One might imagine that the unidirectional nature of this criticism stems from a similar tendency in the way the Constitution is interpreted, with the left relying more on extratextual sources of authority and loose interpretations of constitutional language, and the right rejecting these methods in favor of strict reliance on explicit textual language and original understanding. Interestingly, however, this turns out not to be the case. Upon even a cursory examination, it becomes apparent that judges and scholars on the right have been as willing as those on the left to rely on reasoning and authority that are not explicit in the language of the Constitution to reach ends consistent with their desires. Nevertheless, uses of what I call "penumbral reasoning" to obtain "right wing" results have not generated the kind of criticism from advocates of "strict construction" and "original intent" theory that has appeared when the results have been otherwise.

Reynolds goes on to point out that there are numerous cases where the court has applied broadly worded rights to specific situations not explicitly mentioned because to do otherwise would be to leave the broadly stated right unsecured. And he quotes Justice Douglas' decision in Griswold v Connecticutt where he points out several of those cases:

The association of people is not mentioned in the Constitution nor in the Bill of Rights. The right to educate a child in a school of the parents' choice--whether public or private or parochial--is also not mentioned. Nor is the right to study any particular subject or any foreign language. Yet the First Amendment has been construed to include certain of those rights.

By Pierce v. Society of Sisters [268 U.S. 510 (1925)], the right to educate one's children as one chooses is made applicable to the States by the force of the First and Fourteenth Amendments. By Meyer v. Nebraska [262 U.S. 390 (1923)], the same dignity is given the right to study the German language in a private school.
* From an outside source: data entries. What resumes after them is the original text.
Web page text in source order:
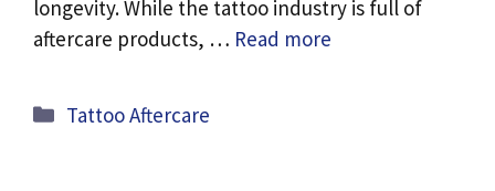
longevity. While the tattoo industry is full of
aftercare products, … Read more
Categories
Tattoo Aftercare
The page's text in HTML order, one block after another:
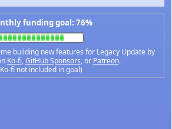
funding goal: 76%
building new features for Legacy Update by
Ko-fi,GitHub Sponsors, or Patreon.
fi not included in goal)
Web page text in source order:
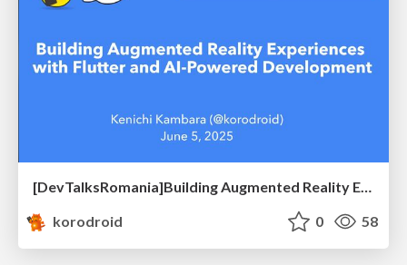
[DevTalksRomania]Building Augmented Reality Experiences with Flutter and AI-Powered Development
korodroid
0 58
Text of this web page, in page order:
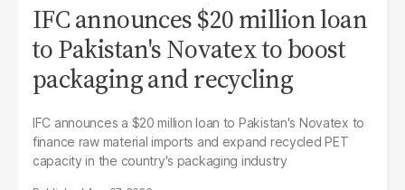
IFC announces $20 million loan
to Pakistan's Novatex to boost
packaging and recycling
IFC announces a $20 million loan to Pakistan's Novatex to
finance raw material imports and expand recycled PET
capacity in the country's packaging industry
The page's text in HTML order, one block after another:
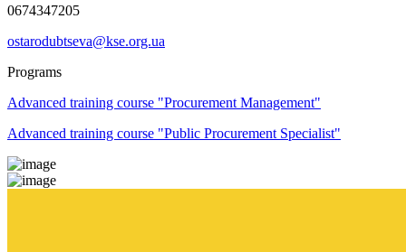
0674347205
ostarodubtseva@kse.org.ua
Programs
Advanced training course "Procurement Management"
Advanced training course "Public Procurement Specialist"
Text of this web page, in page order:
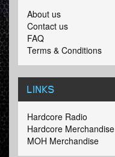
About us
Contact us
FAQ
Terms & Conditions
LINKS
Hardcore Radio
Hardcore Merchandise
MOH Merchandise
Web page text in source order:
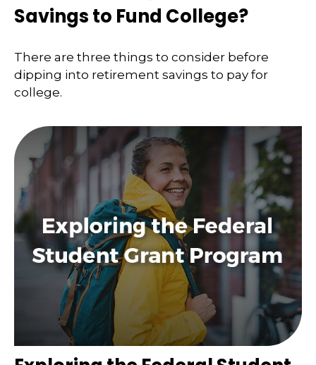
Savings to Fund College?
There are three things to consider before
dipping into retirement savings to pay for
college.
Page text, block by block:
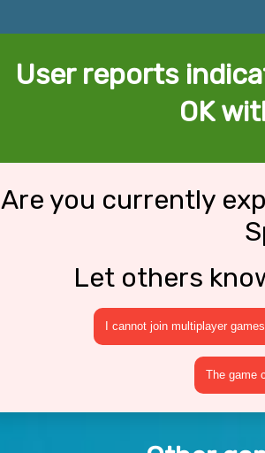
User reports
OK
Are you currently
Let others
I cannot join multiplayer games
The game
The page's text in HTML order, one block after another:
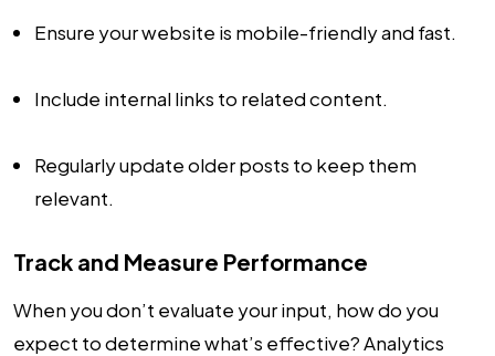
Ensure your website is mobile-friendly and fast.
Include internal links to related content.
Regularly update older posts to keep them
relevant.
Track and Measure Performance
When you don’t evaluate your input, how do you
expect to determine what’s effective? Analytics
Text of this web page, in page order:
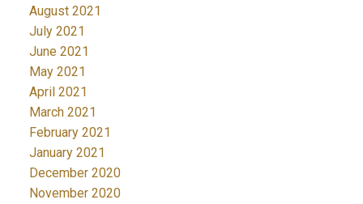
August 2021
July 2021
June 2021
May 2021
April 2021
March 2021
February 2021
January 2021
December 2020
November 2020
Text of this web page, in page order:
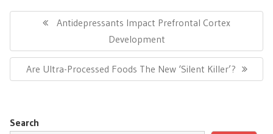
navigation Previous
Antidepressants Impact Prefrontal Cortex
Development
Next
Post:
Are Ultra-Processed Foods The New ‘Silent Killer’?
Search
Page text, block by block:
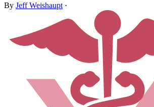
By Jeff Weishaupt ·
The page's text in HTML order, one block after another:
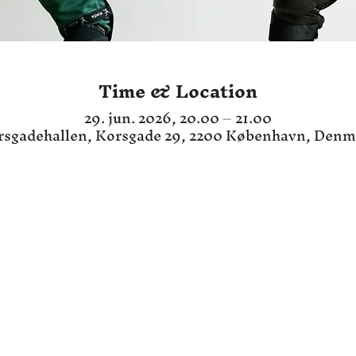
Time & Location
29. jun. 2026, 20.00 – 21.00
Korsgade 29, 2200 København,

In other words, the State may not, consistently with the spirit of the First Amendment, contract the spectrum of available knowledge. The right of freedom of speech and press includes not only the right to utter or to print, but the right to distribute, the right to receive, the right to read (Martin v. Struthers, 319 U.S. 141, 143 [(1943)]) and freedom of inquiry, freedom of thought, and freedom to teach (see Wieman v. Updegraff, 344 U.S. 183, 195 [(1952)])--indeed, the freedom of the entire university community...Without those peripheral rights the specific rights would be less secure.

Reynolds then goes on to list numerous instances where the same type of legal reasoning is used without hearing cries of "judicial tyranny" or "unprincipled judicial overreach" from the conservatives. Their outrage at abstracting the text is selective and seems to be triggered only when a right is being extended to someone of whom they disapprove. Or as Gomes put it,

"Judicial tyranny" is a phrase usually heard from those whose prejudices have not been sustained by a court's decision.
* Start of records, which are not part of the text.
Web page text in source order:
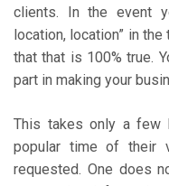
clients. In the event
location, location” in
that that is 100% true.
part in making your
This takes only a few
popular time of their
requested. One does
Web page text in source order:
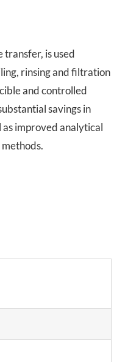
transfer, is used
rinsing and filtration
and controlled
savings in
improved analytical
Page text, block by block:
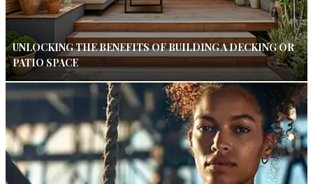
UNLOCKING THE BENEFITS OF BUILDING A DECKING OR
PATIO SPACE
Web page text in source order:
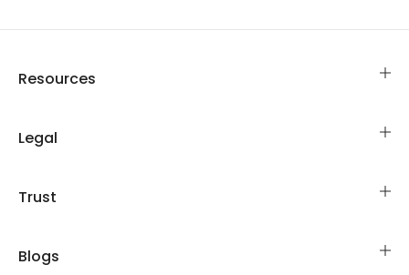
Resources
Legal
Trust
Blogs
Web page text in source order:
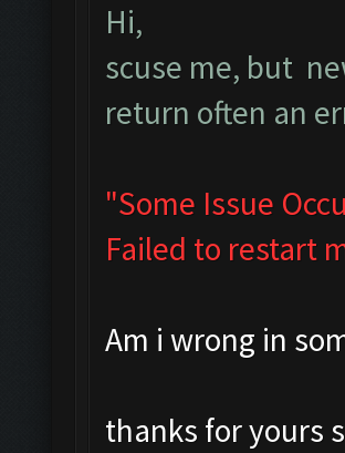
Hi,
scuse me, but
return often an
"Some Issue
Failed to restart
Am i wrong in
thanks for yours
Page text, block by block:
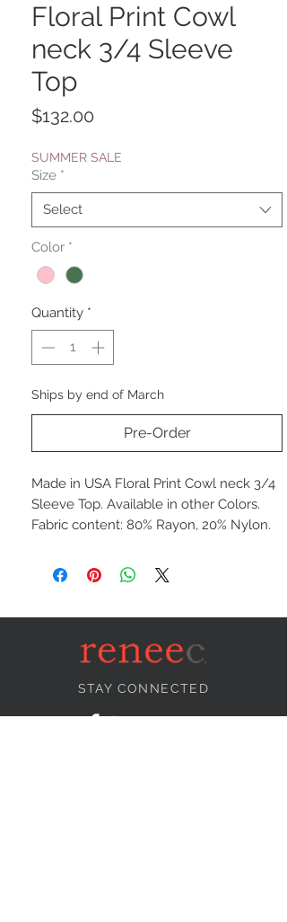
Floral Print Cowl
neck 3/4 Sleeve
Top
$132.00
SUMMER SALE
Size *
Select
Color *
Quantity *
Ships by end of March
Pre-Order
Made in USA Floral Print Cowl neck 3/4
Sleeve Top. Available in other Colors.
Fabric content: 80% Rayon, 20% Nylon.
STAY CONNECTED
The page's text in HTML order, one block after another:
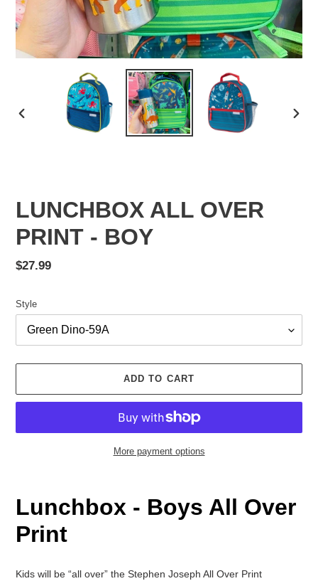
PREVIOUS
LUNCHBOX ALL OVER
PRINT - BOY
Regular
$27.99
Style
ADD TO CART
More payment options
cart
Lunchbox - Boys All Over
Print
Kids will be “all over” the Stephen Joseph All Over Print
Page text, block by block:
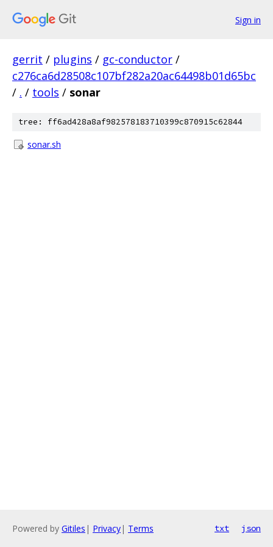
Sign in
gerrit / plugins / gc-conductor /
c276ca6d28508c107bf282a20ac64498b01d65bc
/ . / tools / sonar
tree: ff6ad428a8af982578183710399c870915c62844
sonar.sh
Powered by Gitiles | Privacy| Terms txt json
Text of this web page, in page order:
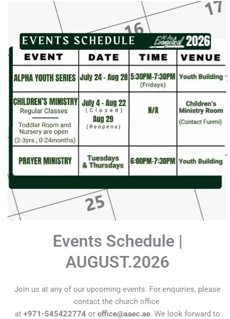
Events Schedule |
AUGUST.2026
Join us at any of our upcoming events. For enquiries, please
contact the church office
at+971-545422774oroffice@aaec.ae. We look forward to

The fact is that there is only one legal argument that was used against the court decision striking down laws against interracial marriage that has not yet been used against decisions striking down laws against gay marriage. That one argument is federalism. In 1967, conservatives complained long and loudly that this was the federal government interfering in what had always been a state-determined issue. And they were right, marriage laws had always been a state matter, but since the issue involved the 14th amendment, their argument was wrong. But why hasn't this argument been used? Because, of course, the shoe is on the other foot now. In yet another example of throwing out their long held judicial principles to insure the outcome they desire, many conservatives are now calling for a federal constitutional amendment to prevent state courts and legislatures from allowing gay marriages. They would impose a single definition of marriage at the federal level and override state constitutions in order to achieve their ideological goals of stopping gay marriage. As in the case of penumbral reasoning and "strict constructionism", many conservatives (though by no means all) will jettison the principle of federalism to further their political and religious aims. In the battle between principle and the will to control, principle usually loses.